_Records excerpted from a collection_
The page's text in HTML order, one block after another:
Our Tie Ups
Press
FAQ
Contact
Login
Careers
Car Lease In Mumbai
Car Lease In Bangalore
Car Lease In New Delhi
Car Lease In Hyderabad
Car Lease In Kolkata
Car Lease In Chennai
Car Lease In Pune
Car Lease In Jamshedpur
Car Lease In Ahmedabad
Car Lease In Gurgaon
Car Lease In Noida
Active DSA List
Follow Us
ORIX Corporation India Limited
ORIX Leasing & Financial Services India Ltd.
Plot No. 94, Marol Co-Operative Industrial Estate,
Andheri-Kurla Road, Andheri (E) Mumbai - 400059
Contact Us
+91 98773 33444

_WHAT IS EXPECTED_
Take the records above and return them exactly as written.

_ANSWER BOX_
The page's text in HTML order, one block after another:
Our Tie Ups
Press
FAQ
Contact
Login
Careers
Car Lease In Mumbai
Car Lease In Bangalore
Car Lease In New Delhi
Car Lease In Hyderabad
Car Lease In Kolkata
Car Lease In Chennai
Car Lease In Pune
Car Lease In Jamshedpur
Car Lease In Ahmedabad
Car Lease In Gurgaon
Car Lease In Noida
Active DSA List
Follow Us
ORIX Corporation India Limited
ORIX Leasing & Financial Services India Ltd.
Plot No. 94, Marol Co-Operative Industrial Estate,
Andheri-Kurla Road, Andheri (E) Mumbai - 400059
Contact Us
+91 98773 33444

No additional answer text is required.